All reactions were conducted under an inert atmosphere of dry nitrogen. Dry solvents were purchased from Sigma-Aldrich and used without further purification. Unless otherwise stated, reagents were commercially available and used as purchased. Chemicals were obtained from Sigma-Aldrich, Acros, Alfa-Aesar, TCI and solvents were purchased from Fisher Scientific. TLC was performed with Merck TLC Silicagel60 F₂₅₄ plates with detection under UV light at 254 nm. Silica gel (230–400 mesh, Silicycle) was used for flash chromatography. The ¹H NMR and ¹³C{¹H} NMR spectra were obtained using a Brüker AM-500 Fourier-transform NMR spectrometer at 500 and 125 MHz, respectively. Chemical shifts are reported in units of parts per million (ppm) downfield from tetramethylsilane (TMS, δ 0.00 ppm) for ¹H NMR and CDCl₃ (δ 77.16 ppm) for ¹³C{¹H} NMR. All coupling constants are reported in hertz. The infrared spectra were obtained with KBr plates using a Perkin-Elmer Spectrum 100 Series FTIR spectrometer. High resolution mass spectrometry (HRMS) data were obtained on a Waters LC-TOF mass spectrometer (model LCT-XE Premier) using chemical ionization (CI) or electrospray ionization (ESI) in positive or negative mode, depending on the analyte.

General Procedure for the Pd-catalyzed Triarylation of Methyl Heteroaromatics

An oven-dried 8 mL reaction vial equipped with a stir bar was charged with methyl heteroaromatics (1, 0.20 mmol, 1.0 equiv) and aryl halides (5, 5.0–6.0 equiv) in a glove box under a nitrogen atmosphere at room temperature. A stock solution containing Pd(OAc)₂ (2.2 mg, 0.01 mmol, 5.0 mol %) and cataCXium A (7.2 mg, 0.02 mmol, 10.0 mol %) in 2 mL of dry o-xylene was taken up by syringe and added to the reaction vial under nitrogen.
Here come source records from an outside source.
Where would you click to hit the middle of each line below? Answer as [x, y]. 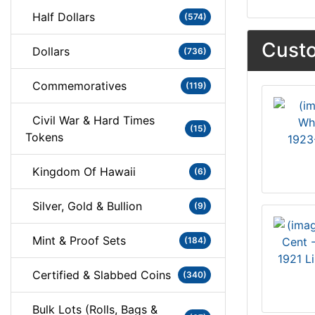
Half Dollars [60, 17]
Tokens [44, 137]
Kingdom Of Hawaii [81, 172]
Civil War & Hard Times [90, 120]
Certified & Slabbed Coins [98, 275]
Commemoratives [76, 86]
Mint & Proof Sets [76, 240]
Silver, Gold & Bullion [84, 206]
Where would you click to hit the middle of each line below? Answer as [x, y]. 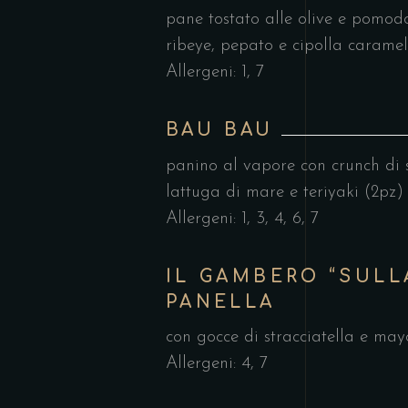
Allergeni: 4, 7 [217, 363]
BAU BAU [220, 129]
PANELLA [221, 302]
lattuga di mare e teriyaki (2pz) [285, 193]
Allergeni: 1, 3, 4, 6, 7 [242, 219]
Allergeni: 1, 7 [215, 72]
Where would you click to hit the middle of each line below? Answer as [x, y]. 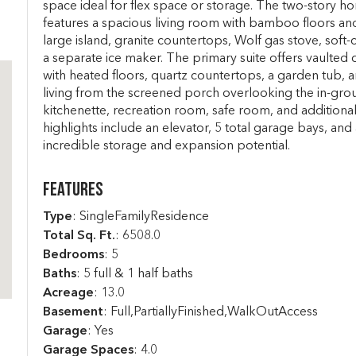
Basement [73, 312]
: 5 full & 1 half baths [134, 274]
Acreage [68, 293]
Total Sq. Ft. [79, 236]
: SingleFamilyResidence [140, 217]
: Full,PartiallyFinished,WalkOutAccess [210, 312]
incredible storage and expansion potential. [166, 146]
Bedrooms [73, 255]
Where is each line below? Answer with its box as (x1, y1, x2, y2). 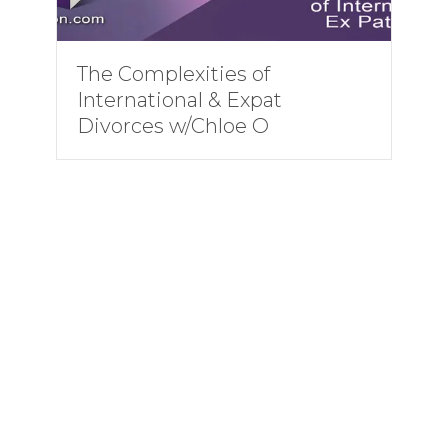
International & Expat (76, 88, 282, 112)
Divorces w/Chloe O (76, 114, 269, 138)
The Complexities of (76, 62, 270, 86)
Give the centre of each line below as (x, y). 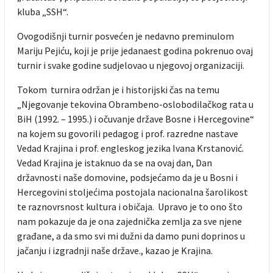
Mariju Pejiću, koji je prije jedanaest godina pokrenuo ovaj (135, 50)
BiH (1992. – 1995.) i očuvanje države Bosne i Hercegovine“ (135, 119)
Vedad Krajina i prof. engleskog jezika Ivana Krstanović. (130, 148)
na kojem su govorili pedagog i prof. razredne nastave (127, 133)
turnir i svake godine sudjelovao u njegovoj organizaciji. (130, 65)
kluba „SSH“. (42, 11)
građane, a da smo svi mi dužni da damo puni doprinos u (131, 236)
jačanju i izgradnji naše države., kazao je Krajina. (115, 250)
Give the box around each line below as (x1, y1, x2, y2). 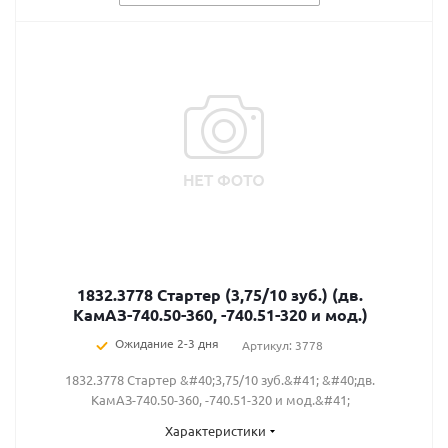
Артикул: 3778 (241, 337, 323, 353)
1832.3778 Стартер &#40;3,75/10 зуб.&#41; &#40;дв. (65, 371, 375, 388)
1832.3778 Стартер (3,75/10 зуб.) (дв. (77, 284, 363, 305)
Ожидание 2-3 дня (114, 335, 219, 351)
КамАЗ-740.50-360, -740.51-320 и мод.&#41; (90, 391, 350, 408)
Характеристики (164, 422, 266, 439)
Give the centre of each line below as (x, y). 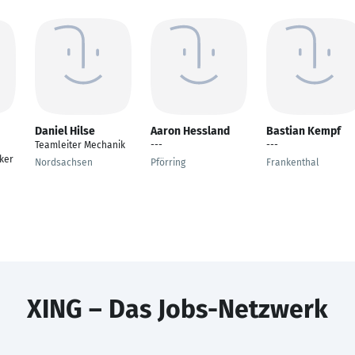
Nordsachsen (64, 162)
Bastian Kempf (303, 131)
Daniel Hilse (65, 131)
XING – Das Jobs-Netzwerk (177, 309)
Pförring (168, 162)
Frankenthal (293, 162)
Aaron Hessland (190, 131)
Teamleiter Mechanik (80, 145)
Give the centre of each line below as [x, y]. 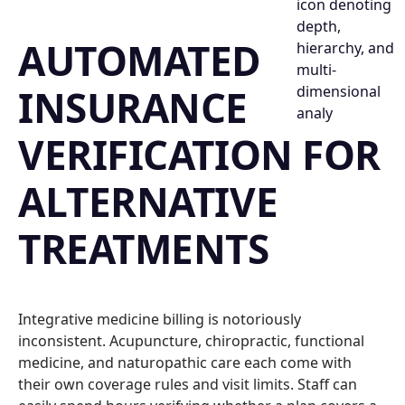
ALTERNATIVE [148, 202]
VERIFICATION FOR [199, 155]
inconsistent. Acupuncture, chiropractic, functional [191, 341]
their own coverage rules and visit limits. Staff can [188, 384]
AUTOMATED [140, 61]
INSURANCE [133, 108]
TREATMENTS [144, 249]
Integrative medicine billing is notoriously [160, 319]
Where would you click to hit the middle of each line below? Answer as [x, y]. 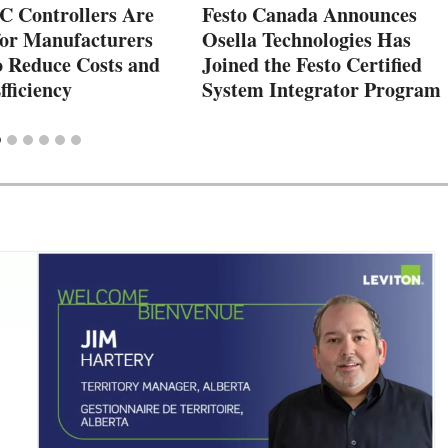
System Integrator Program [321, 89]
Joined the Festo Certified [312, 64]
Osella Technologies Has [306, 39]
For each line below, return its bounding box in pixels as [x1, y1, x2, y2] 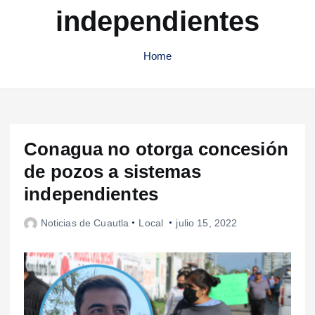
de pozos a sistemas [24, 160, 201, 182]
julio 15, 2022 [176, 217, 238, 229]
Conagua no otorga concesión [24, 138, 288, 160]
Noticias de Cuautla [40, 217, 129, 229]
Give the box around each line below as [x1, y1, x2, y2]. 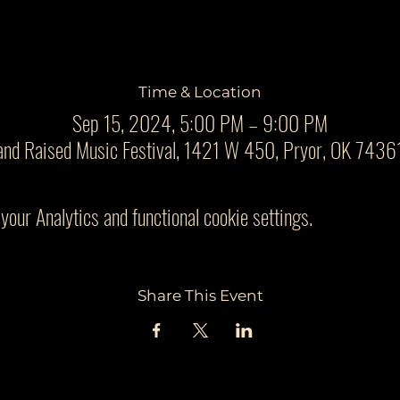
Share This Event [137, 287, 263, 305]
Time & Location [138, 82, 262, 101]
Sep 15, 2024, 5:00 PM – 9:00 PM [72, 106, 328, 139]
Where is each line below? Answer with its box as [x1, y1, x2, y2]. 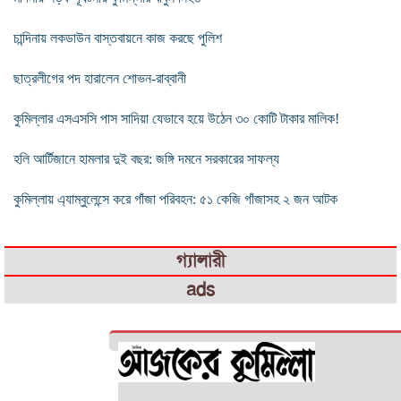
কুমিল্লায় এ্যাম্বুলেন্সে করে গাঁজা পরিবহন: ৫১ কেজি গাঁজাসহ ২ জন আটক [13, 191, 337, 207]
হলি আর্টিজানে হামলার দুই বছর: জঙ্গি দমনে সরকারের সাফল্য [13, 150, 279, 166]
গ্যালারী [175, 249, 226, 272]
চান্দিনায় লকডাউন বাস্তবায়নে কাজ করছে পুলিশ [13, 30, 222, 46]
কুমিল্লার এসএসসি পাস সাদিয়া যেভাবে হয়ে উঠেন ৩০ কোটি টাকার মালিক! [13, 110, 339, 126]
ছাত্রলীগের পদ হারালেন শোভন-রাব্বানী [13, 70, 186, 86]
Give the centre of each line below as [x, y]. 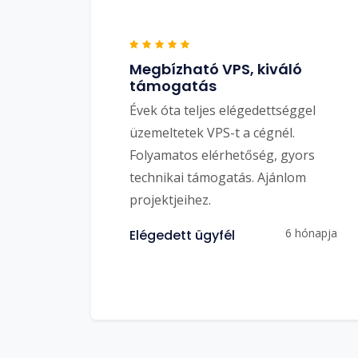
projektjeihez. [170, 199]
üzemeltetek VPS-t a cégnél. [212, 132]
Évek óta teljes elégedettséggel [223, 110]
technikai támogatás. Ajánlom [218, 177]
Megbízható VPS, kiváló [216, 69]
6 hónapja [311, 233]
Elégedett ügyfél [182, 235]
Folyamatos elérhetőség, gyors [222, 155]
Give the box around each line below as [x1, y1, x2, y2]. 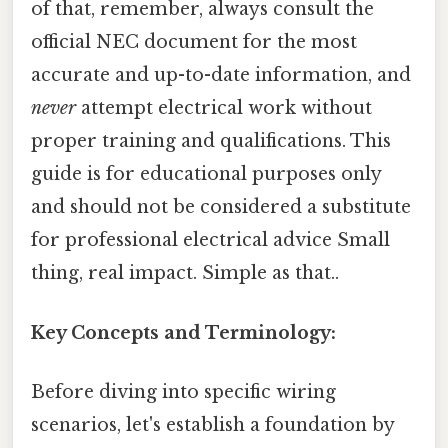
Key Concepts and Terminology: [31, 321, 336, 344]
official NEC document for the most [31, 31, 357, 54]
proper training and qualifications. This [31, 130, 391, 153]
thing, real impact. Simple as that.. [31, 262, 339, 285]
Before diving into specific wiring [31, 380, 336, 403]
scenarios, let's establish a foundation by [31, 413, 394, 436]
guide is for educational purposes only [31, 163, 381, 186]
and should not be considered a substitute [31, 196, 411, 219]
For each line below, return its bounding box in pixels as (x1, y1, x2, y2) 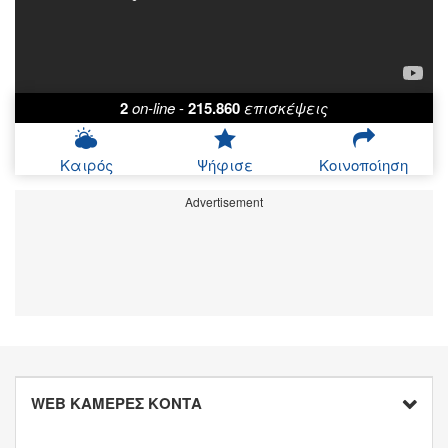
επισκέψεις (244, 97, 328, 119)
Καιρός (59, 154, 113, 176)
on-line (132, 97, 175, 119)
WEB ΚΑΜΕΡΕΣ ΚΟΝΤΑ (31, 392, 202, 415)
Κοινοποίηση (319, 154, 409, 176)
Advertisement (185, 193, 263, 211)
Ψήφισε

Next, NaOt-Bu (5.0–6.0 equiv) was added to the reaction mixture. The vial was capped, removed from the glove box, and stirred for 6 h at 130 °C. After cooling to room temperature, the reaction mixture was opened to air. Water (10 mL) was then added and the solution was extracted with ethyl acetate (3 × 10 mL). The combined organic phase was dried over Na₂SO₄ and was concentrated in vacuo. The crude material was loaded onto a deactivated silica gel column and purified by flash chromatography to afford the products.